### Work item
Your output should be exactly the lines from the one containing "Nantwich Town" through the final line of the following data, please, with no pictures.

### Records provided
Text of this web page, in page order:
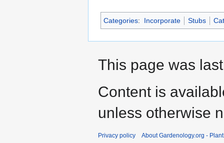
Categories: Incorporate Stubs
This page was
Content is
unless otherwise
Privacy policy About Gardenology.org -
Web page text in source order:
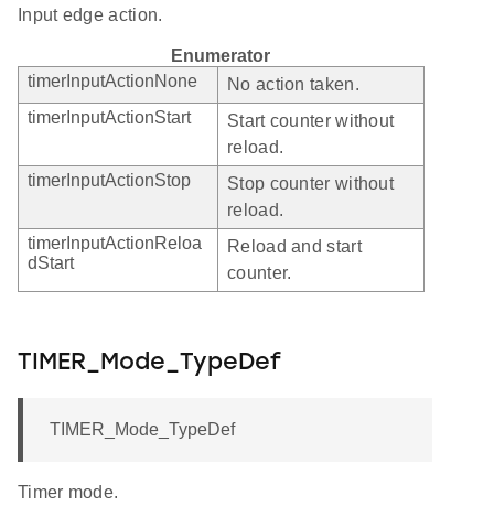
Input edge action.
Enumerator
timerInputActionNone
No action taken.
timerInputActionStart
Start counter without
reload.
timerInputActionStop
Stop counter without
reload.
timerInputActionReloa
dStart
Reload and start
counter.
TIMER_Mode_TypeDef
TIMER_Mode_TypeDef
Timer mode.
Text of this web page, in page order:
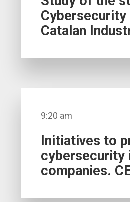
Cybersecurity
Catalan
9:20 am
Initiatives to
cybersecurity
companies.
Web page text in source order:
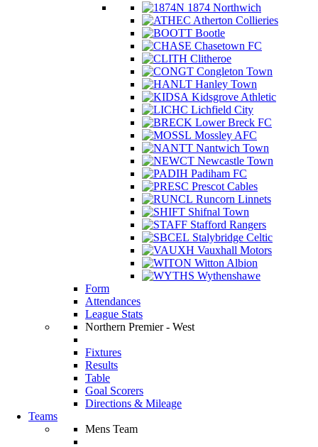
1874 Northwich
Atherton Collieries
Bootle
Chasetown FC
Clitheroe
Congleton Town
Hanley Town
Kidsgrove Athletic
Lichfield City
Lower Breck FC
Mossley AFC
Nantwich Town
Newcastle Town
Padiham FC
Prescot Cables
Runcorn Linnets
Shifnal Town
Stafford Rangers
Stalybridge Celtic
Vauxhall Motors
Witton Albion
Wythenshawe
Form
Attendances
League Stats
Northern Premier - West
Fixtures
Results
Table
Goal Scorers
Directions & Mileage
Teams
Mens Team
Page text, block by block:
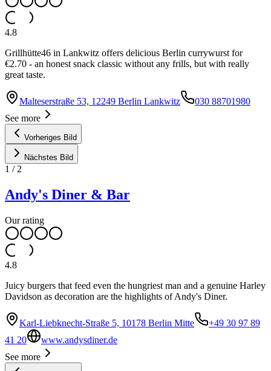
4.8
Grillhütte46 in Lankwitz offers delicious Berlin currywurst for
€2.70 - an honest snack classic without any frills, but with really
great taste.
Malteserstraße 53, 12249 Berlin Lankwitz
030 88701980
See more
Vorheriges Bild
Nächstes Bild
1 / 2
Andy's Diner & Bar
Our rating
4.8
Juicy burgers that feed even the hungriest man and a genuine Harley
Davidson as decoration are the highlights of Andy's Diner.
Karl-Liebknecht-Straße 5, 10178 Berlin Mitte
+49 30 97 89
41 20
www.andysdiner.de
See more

### Answer to this exercise
Nantwich Town
Newcastle Town
Padiham FC
Prescot Cables
Runcorn Linnets
Shifnal Town
Stafford Rangers
Stalybridge Celtic
Vauxhall Motors
Witton Albion
Wythenshawe
Form
Attendances
League Stats
Northern Premier - West
Fixtures
Results
Table
Goal Scorers
Directions & Mileage
Teams
Mens Team
Page text, block by block:
4.8
Grillhütte46 in Lankwitz offers delicious Berlin currywurst for
€2.70 - an honest snack classic without any frills, but with really
great taste.
Malteserstraße 53, 12249 Berlin Lankwitz
030 88701980
See more
Vorheriges Bild
Nächstes Bild
1 / 2
Andy's Diner & Bar
Our rating
4.8
Juicy burgers that feed even the hungriest man and a genuine Harley
Davidson as decoration are the highlights of Andy's Diner.
Karl-Liebknecht-Straße 5, 10178 Berlin Mitte
+49 30 97 89
41 20
www.andysdiner.de
See more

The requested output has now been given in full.